Friday, June 2, 2017

Donut Shaped Planets


 

It's so very tempting to give a post like this the subheading along the lines of "Homer's Haven".

There's been some chatter in the science field lately about synestias - short term stages in the development of an earth-like planet where the dust and rock of accretion takes on a donut shape.

Note that all three objects have the same density.
You couldn't walk on the surface of the synestia shown here.
By itself, this isn't particularly groundbreaking, but it does shed some light on the possibility of donut shaped planets.  We science fiction writers are always on the lookout for fun new planets on which to place our space princesses, four armed green aliens, and fighting men of earth, and a toroid shaped planet seems tailor made for adventure.  By its very nature, it is an alien setting.  Gravity varies over its surface.  The day-night cycle varies depending on where you stand.  The seasons are affected by how great it's tilt is off of the solar ecliptic.  The paths a moon (or moons!) might take get way-out wild.

The donut moon is worth a paragraph.  While the moon could dive through the donut hole in huge figure-eights, or even just bob up and down inside of it, both orbits are very unstable.  Far more likely is a moon rotating around the rim, parallel to the tilt of the planet.  On the other hand, these orbits are stable enough to allow for artificial satellites for spying, communication, and GPS systems.  They'd need more nudging than their Terran counterparts.

So why haven't we seen more of these?

Here's a video with a few explanations:

If you can't watch the video or just can't wait, here's a few interesting bullet points to consider:
  • In order to maintain its stability as a hoop, a planet with earth approximate gravity would have to rotate once every few hours.  A 24 hour day might have four to six sunrises and sunsets.  That sort of bright-dark cycle would play havoc with normal life.
  • Gravity would vary by 200% as you travel from the equator (the line of smallest diameter through the hole or largest diameter around the outside of the hoop).
  • To drop this planet in the habitable zone of the star, you need a big, fat blue star.
  • The seasons on a planet with an axial tile similar to earth would run very hot and very cold.
  • Continental drift would 'smoosh' the tectonic plates up as they approached the inner ring, and stretch them out as they drifted back around to the outside of the ring.  That would result in massive mountain ranges inside the donut hole.
All in all, not a very friendly place, but a decent writer should be able to work with it.  Continental drift is not a requirement for a colonizable planet, nor are moons.  They real problem as I see it is the lack of a liquid-solid core.  Without that, you've got no magnetic field, and no protection from solar radiation.  Which means life on a donut planet just isn't feasible.

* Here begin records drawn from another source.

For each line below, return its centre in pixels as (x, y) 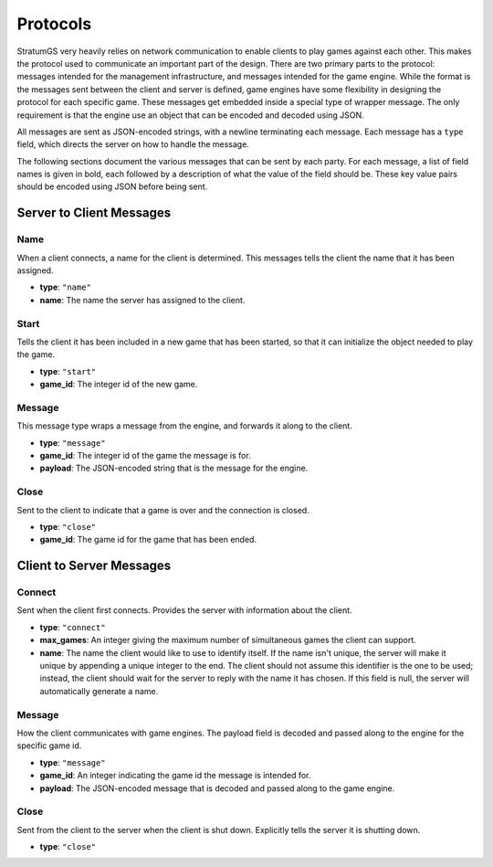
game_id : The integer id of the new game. (119, 385)
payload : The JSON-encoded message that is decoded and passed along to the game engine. (217, 788)
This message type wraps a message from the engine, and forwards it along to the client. (185, 426)
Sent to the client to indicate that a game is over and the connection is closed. (163, 510)
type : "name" (65, 287)
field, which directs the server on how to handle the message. (133, 144)
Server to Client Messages (94, 213)
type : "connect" (73, 627)
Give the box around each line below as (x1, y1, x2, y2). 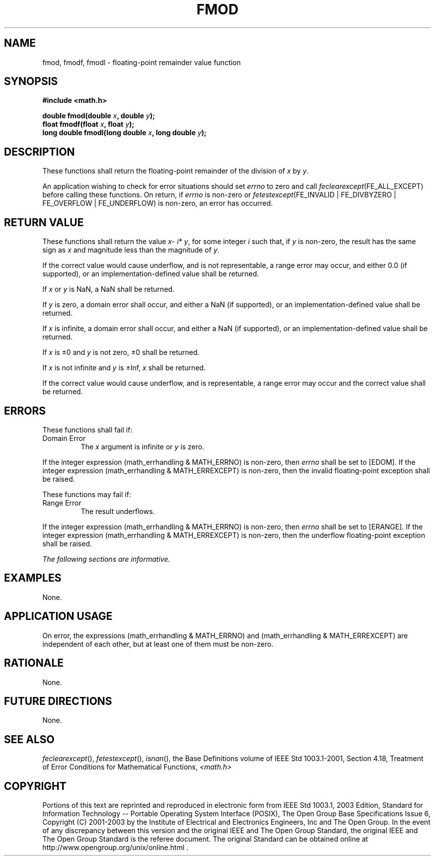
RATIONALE (4, 657, 64, 670)
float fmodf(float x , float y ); (42, 120, 135, 129)
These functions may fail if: (42, 490, 131, 499)
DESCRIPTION (4, 145, 75, 158)
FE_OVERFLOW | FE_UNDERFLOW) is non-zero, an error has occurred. (42, 199, 273, 208)
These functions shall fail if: (42, 425, 133, 434)
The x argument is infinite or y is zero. (80, 442, 205, 451)
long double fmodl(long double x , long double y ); (42, 128, 207, 137)
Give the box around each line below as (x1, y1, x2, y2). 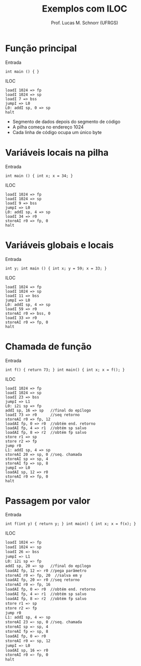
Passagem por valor (5, 495, 91, 506)
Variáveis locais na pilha (5, 147, 109, 158)
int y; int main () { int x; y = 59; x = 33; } (5, 265, 107, 271)
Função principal (5, 42, 77, 54)
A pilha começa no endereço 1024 (12, 124, 84, 130)
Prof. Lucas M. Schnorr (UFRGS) (51, 20, 118, 26)
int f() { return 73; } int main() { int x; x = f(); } (5, 367, 125, 372)
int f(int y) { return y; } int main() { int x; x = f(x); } (5, 521, 136, 526)
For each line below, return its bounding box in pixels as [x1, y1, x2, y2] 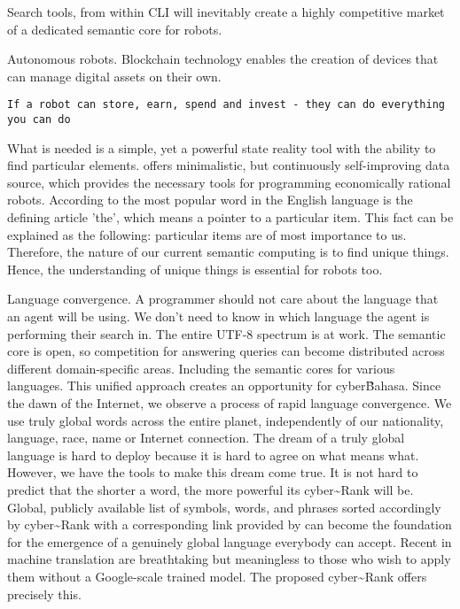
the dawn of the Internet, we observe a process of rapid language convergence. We [7, 394, 452, 412]
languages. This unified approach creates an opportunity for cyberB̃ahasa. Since [7, 376, 441, 395]
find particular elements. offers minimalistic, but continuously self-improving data [7, 156, 450, 174]
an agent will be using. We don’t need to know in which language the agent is [7, 307, 430, 326]
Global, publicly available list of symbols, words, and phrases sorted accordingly [7, 497, 441, 516]
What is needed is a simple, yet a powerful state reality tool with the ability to [7, 138, 436, 157]
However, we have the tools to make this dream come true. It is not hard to [7, 463, 418, 482]
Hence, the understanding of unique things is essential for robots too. [7, 259, 383, 278]
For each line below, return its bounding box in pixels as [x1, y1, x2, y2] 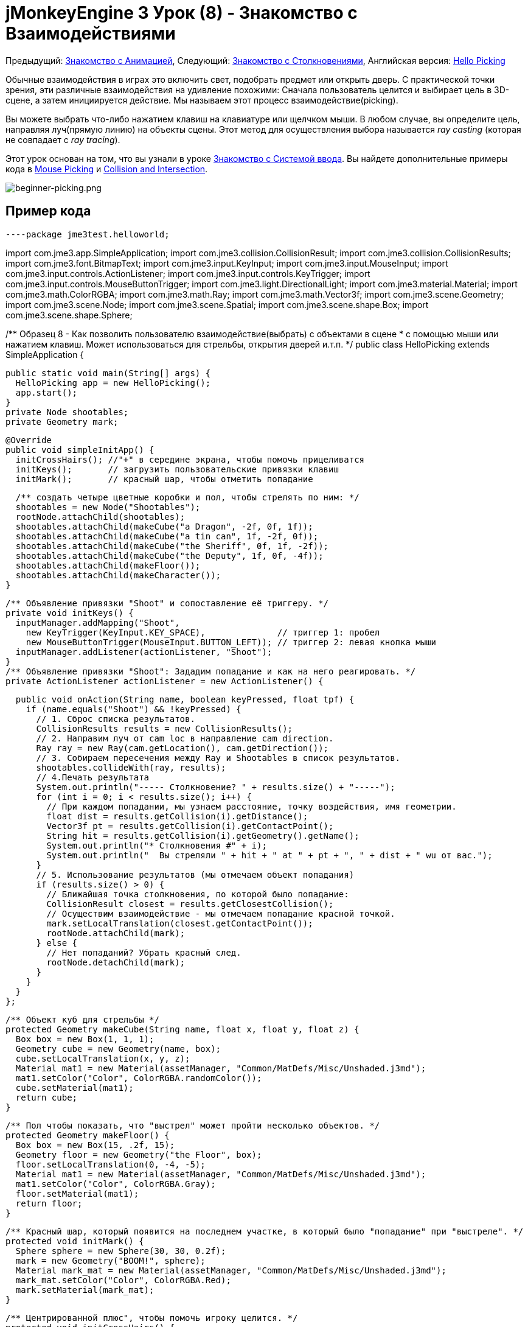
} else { [36, 937, 78, 948]
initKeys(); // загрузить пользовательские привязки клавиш [15, 464, 339, 474]
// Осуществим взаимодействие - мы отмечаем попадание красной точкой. [46, 908, 395, 919]
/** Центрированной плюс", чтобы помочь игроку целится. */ [5, 1312, 298, 1323]
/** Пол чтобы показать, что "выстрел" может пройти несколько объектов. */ [5, 1120, 380, 1130]
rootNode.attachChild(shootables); [15, 511, 186, 522]
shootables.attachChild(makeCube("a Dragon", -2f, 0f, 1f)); [15, 521, 313, 531]
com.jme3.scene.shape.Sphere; [5, 309, 133, 320]

And I guess that's why we haven't seen many stories set on planets like this.  The kind of authors prone to think about the geometry and gravity and tides on a place like this are hard enough science guys to throw up their hands and walk away.  To drop a planet like this in your story, you'd have to be one of those guys capable of juggling just enough math and science in your head to make it plausible while being loose enough with science to ignore how all of the data screams, "This is not SCIENCE!"  You'd have to be crazy to use one of these in a story.

Which reminds me, it's a planet called Antioch, and it's one of the last lines of defense for those tasked with protecting the Sacred Planet against the ravages of the Demented.

2 comments:

  1. That's pretty slick. Non-spheroid worlds seems to me like an under-utilized idea. Aside from Ringworld there isn't a whole lot out there.